薛印现在的穿着有点不伦不类,上身依然是衬衫,下身已经穿不了西裤扎不了皮带,便穿宽松休闲的卫裤。
“没事儿······”薛印乏得很,一动不想动,卷着被子翻了个身。
林海东抽回手看着薛印的后脑勺没在逼薛印,随后他出去洗漱,之后也打了一盆水泡脚。
等他收拾完一切上床的时候已经快凌晨一点了,他瞧着薛印睡的很香,实在不忍心把人给叫醒,眼神暗了暗,伸手打开新被单盖在身上,又拉过羊绒大衣盖在上面,之后他伸手拉了灯绳。
屋子陷入了黑暗中。
翌日天一亮,简单洗漱之后的薛印跟林海东退了房继续上路了,冬季的早晨特别寒冷,薛印有些受不住,幸得林海东提前出去半个小时热车,这才没怎么要薛印遭罪。

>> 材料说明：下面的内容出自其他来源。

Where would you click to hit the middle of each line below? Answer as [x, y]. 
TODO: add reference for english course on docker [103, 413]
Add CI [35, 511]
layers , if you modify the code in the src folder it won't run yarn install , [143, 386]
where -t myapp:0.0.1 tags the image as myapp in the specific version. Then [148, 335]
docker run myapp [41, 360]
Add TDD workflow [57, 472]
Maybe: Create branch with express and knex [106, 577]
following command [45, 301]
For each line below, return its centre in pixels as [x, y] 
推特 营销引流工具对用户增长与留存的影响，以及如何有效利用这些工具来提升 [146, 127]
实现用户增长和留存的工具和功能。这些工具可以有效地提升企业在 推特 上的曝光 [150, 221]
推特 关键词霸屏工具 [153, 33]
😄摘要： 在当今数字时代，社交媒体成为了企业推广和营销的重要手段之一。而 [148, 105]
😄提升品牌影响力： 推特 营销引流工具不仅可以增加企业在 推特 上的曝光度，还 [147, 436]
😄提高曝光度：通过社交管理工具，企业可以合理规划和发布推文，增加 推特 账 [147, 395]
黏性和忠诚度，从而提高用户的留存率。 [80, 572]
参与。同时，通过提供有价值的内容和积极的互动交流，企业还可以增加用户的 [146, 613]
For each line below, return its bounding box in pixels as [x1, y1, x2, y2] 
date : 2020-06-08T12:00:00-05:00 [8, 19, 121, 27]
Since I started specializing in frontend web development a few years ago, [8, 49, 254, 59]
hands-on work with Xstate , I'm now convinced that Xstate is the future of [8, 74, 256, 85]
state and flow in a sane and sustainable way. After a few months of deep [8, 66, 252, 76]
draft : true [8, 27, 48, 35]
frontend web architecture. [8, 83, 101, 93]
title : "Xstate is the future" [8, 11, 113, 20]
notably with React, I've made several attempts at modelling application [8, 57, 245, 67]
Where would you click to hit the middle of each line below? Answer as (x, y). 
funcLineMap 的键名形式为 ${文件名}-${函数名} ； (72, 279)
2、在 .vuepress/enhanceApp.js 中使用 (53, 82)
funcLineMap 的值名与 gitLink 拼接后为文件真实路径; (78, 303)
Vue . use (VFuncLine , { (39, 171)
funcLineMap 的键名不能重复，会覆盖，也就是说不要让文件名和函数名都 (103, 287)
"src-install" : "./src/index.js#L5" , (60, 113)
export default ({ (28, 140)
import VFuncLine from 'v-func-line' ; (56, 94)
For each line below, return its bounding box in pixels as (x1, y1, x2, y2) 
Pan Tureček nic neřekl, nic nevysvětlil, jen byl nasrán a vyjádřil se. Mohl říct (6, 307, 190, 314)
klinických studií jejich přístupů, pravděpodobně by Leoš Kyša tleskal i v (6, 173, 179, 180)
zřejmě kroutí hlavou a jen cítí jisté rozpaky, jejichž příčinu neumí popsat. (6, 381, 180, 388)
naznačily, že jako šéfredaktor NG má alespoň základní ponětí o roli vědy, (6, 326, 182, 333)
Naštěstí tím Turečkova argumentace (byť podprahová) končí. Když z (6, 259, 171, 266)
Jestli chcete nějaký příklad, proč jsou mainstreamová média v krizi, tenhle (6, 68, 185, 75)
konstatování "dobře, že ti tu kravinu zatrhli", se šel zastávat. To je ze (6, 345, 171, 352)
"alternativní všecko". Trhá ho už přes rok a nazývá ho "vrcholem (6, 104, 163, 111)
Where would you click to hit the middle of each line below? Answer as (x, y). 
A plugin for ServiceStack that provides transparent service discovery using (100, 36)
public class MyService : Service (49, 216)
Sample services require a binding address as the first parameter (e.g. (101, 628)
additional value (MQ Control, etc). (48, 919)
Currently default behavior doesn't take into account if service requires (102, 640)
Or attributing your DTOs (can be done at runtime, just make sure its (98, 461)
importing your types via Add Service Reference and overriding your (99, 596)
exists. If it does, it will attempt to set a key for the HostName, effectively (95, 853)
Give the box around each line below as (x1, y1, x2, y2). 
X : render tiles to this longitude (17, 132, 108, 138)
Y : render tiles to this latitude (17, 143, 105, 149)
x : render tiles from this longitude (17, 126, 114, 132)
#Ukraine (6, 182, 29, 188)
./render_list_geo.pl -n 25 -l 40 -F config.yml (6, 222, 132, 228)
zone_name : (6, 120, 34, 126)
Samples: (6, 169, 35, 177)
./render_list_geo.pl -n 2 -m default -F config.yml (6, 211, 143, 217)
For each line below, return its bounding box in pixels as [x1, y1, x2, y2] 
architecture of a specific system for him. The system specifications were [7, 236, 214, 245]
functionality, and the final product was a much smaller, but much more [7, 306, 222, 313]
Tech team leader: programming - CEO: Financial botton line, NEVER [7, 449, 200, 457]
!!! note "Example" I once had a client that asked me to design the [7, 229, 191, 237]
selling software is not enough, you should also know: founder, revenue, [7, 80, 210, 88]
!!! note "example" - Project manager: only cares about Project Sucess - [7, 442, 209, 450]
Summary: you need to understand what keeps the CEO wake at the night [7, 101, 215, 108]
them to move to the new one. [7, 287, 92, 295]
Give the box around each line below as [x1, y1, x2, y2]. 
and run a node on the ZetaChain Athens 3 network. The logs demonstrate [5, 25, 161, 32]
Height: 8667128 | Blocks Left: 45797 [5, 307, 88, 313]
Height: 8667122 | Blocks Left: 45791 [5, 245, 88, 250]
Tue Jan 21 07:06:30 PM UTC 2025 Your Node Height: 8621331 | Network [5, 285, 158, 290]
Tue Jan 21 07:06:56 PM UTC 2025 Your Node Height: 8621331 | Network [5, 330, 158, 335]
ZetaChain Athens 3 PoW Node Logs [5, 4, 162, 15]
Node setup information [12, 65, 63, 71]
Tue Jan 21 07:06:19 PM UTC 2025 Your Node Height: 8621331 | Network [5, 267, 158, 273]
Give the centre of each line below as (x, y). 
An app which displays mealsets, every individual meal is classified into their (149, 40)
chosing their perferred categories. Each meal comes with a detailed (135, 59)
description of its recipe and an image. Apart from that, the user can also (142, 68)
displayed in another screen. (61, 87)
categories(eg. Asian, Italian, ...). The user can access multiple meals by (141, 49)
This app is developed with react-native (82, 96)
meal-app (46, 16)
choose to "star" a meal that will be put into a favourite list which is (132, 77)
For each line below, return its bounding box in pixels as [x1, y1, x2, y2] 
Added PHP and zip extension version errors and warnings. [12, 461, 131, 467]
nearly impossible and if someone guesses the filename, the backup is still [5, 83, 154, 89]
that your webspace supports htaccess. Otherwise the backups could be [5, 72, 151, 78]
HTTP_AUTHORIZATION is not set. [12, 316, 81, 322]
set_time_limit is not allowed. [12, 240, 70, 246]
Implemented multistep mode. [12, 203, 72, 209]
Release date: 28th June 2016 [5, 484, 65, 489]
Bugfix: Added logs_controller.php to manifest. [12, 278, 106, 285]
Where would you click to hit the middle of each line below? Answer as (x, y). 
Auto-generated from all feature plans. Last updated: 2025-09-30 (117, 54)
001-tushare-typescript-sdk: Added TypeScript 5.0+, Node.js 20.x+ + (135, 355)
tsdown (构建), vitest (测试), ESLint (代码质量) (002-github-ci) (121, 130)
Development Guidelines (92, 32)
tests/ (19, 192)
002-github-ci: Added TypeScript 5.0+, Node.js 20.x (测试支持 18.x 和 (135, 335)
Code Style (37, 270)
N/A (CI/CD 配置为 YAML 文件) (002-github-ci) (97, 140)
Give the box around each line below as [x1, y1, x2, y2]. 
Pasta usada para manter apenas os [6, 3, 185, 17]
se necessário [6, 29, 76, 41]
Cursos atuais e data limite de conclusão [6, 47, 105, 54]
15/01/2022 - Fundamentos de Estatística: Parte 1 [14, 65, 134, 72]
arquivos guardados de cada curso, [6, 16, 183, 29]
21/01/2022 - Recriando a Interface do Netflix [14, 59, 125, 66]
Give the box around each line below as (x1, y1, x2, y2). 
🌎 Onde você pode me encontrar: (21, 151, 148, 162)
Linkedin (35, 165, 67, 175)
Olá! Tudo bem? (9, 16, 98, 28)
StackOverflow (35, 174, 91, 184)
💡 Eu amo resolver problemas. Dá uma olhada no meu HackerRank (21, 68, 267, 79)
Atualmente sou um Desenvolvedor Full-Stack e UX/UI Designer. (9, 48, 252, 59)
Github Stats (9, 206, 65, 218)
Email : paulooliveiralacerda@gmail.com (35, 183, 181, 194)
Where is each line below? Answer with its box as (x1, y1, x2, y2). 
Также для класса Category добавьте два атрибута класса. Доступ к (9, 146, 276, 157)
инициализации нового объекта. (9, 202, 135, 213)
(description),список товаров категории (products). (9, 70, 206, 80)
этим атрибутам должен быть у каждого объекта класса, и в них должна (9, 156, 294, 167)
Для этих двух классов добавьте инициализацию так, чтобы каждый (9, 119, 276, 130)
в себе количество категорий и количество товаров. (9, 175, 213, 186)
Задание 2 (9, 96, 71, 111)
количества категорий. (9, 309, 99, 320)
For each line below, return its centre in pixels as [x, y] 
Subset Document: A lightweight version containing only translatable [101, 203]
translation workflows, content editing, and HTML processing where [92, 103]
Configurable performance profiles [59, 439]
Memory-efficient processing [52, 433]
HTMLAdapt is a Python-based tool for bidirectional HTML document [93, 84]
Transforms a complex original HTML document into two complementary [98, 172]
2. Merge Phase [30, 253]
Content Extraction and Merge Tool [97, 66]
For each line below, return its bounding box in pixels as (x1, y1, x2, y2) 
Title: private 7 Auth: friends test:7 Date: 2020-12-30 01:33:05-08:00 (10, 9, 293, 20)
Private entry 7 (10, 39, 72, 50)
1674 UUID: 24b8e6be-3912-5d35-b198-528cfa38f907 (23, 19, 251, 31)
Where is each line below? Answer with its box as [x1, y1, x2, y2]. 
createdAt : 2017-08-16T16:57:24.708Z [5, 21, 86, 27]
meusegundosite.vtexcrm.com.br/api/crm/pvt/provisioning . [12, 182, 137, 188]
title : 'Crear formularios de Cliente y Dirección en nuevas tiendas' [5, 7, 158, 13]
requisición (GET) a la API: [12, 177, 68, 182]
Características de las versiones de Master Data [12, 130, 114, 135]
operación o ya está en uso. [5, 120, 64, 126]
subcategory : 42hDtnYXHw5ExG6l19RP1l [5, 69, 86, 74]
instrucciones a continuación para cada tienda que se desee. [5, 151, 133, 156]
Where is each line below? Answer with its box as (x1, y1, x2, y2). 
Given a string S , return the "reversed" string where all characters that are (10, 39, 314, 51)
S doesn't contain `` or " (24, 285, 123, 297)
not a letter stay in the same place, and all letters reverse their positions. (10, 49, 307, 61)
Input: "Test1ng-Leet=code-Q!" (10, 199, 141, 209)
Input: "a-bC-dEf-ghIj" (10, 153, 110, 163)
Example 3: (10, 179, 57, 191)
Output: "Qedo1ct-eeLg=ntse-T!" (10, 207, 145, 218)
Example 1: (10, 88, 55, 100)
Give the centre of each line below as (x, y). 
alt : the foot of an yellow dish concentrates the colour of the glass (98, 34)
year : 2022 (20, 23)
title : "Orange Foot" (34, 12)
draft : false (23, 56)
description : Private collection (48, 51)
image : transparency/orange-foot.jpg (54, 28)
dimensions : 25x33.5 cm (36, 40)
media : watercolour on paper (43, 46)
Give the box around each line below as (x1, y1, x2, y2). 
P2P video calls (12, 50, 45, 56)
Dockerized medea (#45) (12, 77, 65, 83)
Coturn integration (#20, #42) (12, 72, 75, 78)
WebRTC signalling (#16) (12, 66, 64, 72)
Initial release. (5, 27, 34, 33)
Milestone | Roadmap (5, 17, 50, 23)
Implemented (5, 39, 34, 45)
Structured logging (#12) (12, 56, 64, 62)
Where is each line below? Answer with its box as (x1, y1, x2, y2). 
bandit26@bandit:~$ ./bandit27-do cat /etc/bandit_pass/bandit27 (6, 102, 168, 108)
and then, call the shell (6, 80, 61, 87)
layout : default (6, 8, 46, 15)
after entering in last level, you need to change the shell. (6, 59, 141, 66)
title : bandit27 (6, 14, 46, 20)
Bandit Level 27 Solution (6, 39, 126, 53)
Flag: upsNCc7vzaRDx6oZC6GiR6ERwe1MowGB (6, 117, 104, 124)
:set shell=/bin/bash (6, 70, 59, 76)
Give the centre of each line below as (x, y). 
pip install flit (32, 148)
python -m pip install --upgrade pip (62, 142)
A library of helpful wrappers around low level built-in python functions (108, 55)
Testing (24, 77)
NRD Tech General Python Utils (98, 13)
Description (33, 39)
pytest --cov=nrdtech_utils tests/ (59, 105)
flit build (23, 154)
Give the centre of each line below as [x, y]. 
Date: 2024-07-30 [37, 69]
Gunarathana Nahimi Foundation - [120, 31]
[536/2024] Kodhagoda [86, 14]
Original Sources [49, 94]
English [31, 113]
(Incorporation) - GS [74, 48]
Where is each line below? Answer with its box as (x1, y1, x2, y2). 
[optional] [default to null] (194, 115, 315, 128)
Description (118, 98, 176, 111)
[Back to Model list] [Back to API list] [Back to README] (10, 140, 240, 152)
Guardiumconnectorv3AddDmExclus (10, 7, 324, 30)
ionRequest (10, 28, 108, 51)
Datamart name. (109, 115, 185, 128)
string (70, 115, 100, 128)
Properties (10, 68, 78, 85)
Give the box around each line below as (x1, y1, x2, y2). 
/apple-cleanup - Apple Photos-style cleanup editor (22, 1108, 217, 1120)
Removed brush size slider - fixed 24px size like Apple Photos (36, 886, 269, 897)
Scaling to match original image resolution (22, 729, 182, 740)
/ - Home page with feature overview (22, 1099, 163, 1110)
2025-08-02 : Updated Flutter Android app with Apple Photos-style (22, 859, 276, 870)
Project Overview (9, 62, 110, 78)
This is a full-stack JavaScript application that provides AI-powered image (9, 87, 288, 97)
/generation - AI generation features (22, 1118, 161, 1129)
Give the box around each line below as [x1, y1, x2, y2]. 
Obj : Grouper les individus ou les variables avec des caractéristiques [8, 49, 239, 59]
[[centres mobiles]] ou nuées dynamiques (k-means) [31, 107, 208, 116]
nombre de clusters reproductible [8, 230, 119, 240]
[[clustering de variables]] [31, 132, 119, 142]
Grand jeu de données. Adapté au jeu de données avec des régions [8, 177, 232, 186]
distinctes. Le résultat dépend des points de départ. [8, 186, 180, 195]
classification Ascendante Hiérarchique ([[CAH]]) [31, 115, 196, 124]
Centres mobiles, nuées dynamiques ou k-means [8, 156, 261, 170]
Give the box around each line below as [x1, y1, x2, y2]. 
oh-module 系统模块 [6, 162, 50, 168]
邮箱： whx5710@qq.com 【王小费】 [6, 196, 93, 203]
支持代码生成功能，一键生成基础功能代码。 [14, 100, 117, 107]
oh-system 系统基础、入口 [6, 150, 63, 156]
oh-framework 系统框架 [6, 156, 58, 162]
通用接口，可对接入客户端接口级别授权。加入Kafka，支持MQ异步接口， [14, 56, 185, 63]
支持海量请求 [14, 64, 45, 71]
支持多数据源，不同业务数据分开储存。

车子开出去没多久,享受着暖风的薛印靠在座椅上迷迷糊糊的又睡了过去。
他做了一个梦,梦见他给阚飞打手机,阚飞的电话终于接通了,他很激动,激动的攥着手机的手直哆嗦,好半天才颤着嗓子吐出两个字:大飞······
要说的话那么多,千言万语哽在心田,眼泪噼里啪啦的就落下来,最后泣不成声的跟电话里的阚飞说他想他,快回来吧。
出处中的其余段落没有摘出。